莎翁喜劇的狂歡、重生與和解

2026年02月02日 星期一

 

#學術瑰寶#

2026年,當全球學術目光聚焦於維洛那的世界莎士比亞大會與伯明罕的國際會議之際,我們在慶祝莎翁不朽遺產的同時,更有必要深入探討其藝術中最具親和力與轉化力量的一環——喜劇。

相較於歷史劇的沉重史詩與悲劇的靈魂風暴,莎士比亞的喜劇為我們開闢了一條通往情感救贖與社會修復的獨特路徑。這些作品不僅是機智與笑鬧的集合,更是以精妙戲劇手法構建的「社會詩學」,在歡樂的表象下,進行關於愛、身份、寬恕與社群重建的深刻哲思。現在,讓我們探討莎翁喜劇如何透過「狂歡節式」的敍事空間、身份實驗與語言藝術,最終達成個人與社會的雙重和解,並為當代觀眾與讀者帶來歷久彌新的啟示。

相較於歷史劇邁向王權與戰場的沉重步伐,莎士比亞的喜劇則引領我們進入一個由機鋒、溫情、意外與巧妙誤會構成的迷人迷宮。《仲夏夜之夢》、《皆大歡喜》,以及《第十二夜》等作品,以其精巧絕倫的情節設計——如精靈魔咒下的身份錯亂、森林中的性别角色扮裝、孿生兄妹引發的認知混淆,以及充滿智慧的文字遊戲——編織出層層疊疊的巧合、笑料與戲劇性反轉。這些故事往往發生於一個暫時遠離現實社會嚴苛法則的「綠葉世界」,一個蘊含巴赫汀(Mikhail Bakhtin)「狂歡節式」(carnivalesque)精神的反結構空間。

在此場域中,階級規範、身份界線與日常秩序被暫時懸置或翻轉,角色透過性別偽裝、身份錯位與語言嬉戲,體現出一種顛覆性的自由。例如,《第十二夜》薇奧拉(Viola)的女扮男裝,不僅推動了錯位的愛情,更鬆動了性別與階級的固有框架;《仲夏夜之夢》裏仙王仙后(Oberon and Titania)的爭執與平民工匠的胡鬧,共同在森林中譜寫出一曲跨越社會階層的奇幻夜曲。這種暫時的混亂並非目的,而是一種必要的手段,最終在集體的笑聲與慶典中,實現對既定社會框架的象徵性逾越與情感性重建。

然而,若僅把莎翁喜劇視為對現實的短暫逃逸或單純顛覆,則未免簡化了其內涵。這些作品的終極指向,並非永久的失序,而是經過混亂洗禮後的「重生」、「認同」與「社會和解」。喜劇的結尾——無論是《皆大歡喜》四對戀人在亞登森林喜結連理,還是《終成眷屬》海麗娜(Helena)憑藉智慧與毅力贏回丈夫——總伴隨着婚姻的慶典、家庭的重聚與社群秩序的重新建構。這種重建並非簡單回歸原初的僵化秩序,而是一種「升級後」的和解,其中融合了角色在冒險歷程中所獲得的新的認知、寬容與同理心。

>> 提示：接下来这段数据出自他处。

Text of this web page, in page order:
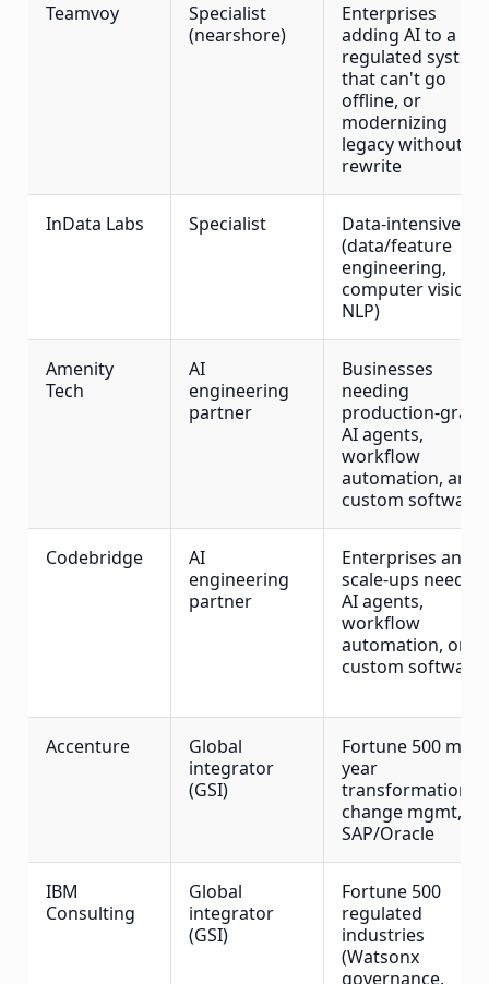
Teamvoy
Specialist
(nearshore)
Enterprises
adding AI to a
regulated system
that can't go
offline, or
modernizing
legacy without a
rewrite
InData Labs Specialist
Data-intensive AI
(data/feature
engineering,
computer vision,
NLP)
Amenity
Tech
AI
engineering
partner
Businesses
needing
production-grade
AI agents,
workflow
automation, and
custom software
Codebridge
AI
engineering
partner
Enterprises and
scale-ups
AI agents,
workflow
automation, or
custom software
Accenture
Global
integrator
(GSI)
Fortune 500
year
transformation,
change mgmt,
SAP/Oracle
IBM
Consulting
Global
integrator
(GSI)
Fortune 500
regulated
industries
(Watsonx
governance,
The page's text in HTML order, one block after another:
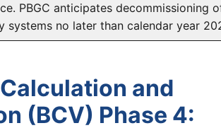
PBGC anticipates decommissioning
systems no later than calendar year
and
(BCV) Phase 4:
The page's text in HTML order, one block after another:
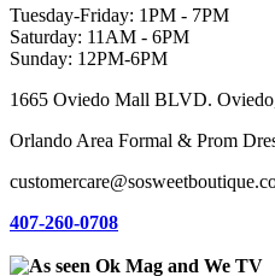
Tuesday-Friday: 1PM - 7PM
Saturday: 11AM - 6PM
Sunday: 12PM-6PM
1665 Oviedo Mall BLVD.
Orlando Area Formal & Prom
407-260-0708
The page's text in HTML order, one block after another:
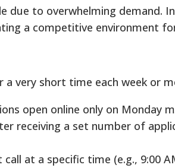
due to overwhelming demand.
a competitive environment
very short time each week or
open online only on Monday
receiving a set number of
at a specific time (e.g., 9:00
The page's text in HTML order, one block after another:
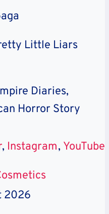
Little Liars
Diaries,
Horror Story
, Instagram, YouTube
2026
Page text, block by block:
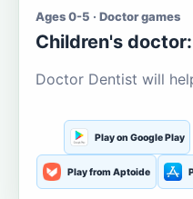
Ages 0-5 · Doctor games
Children's
Doctor Dentist will
Play on Google Play
Play from Aptoide
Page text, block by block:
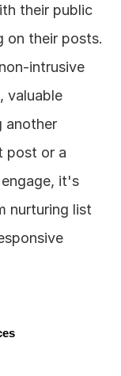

以《第十二夜》為例,當錯位的愛情與身份迷局終被揭開,和解的關鍵不在懲罰,而在寬容的接納——公爵(Orsino)認清真愛,奧麗維婭(Olivia)擁抱真實,連受嘲的馬伏里奧(Malvolio)也未被趕盡殺絕。喜劇的智慧在於,它不復刻舊秩序,而創造一個能包容越界與誤會、從而更具韌性的新社會空間。

或許正是莎翁喜劇穿越四百年,依舊能觸動我們、聯結我們,並給予我們治癒力量的秘密所在——當我們透過親身演繹與深度閱讀進入這些戲劇世界時,我們不僅在觀賞一場表演,更在參與一場關於人性可能性的永恒對話。莎士比亞用他最燦爛的筆觸,在戲劇的鏡框中為人類描繪出一幅情感藍圖:無論經歷多少誤會與混亂,人類始終擁有以笑聲化解隔閡、以寬容重建紐帶、以希望戰勝困厄的內在力量。這幅藍圖超越時代與文化,繼續照亮我們追求理解、連結與共融的道路。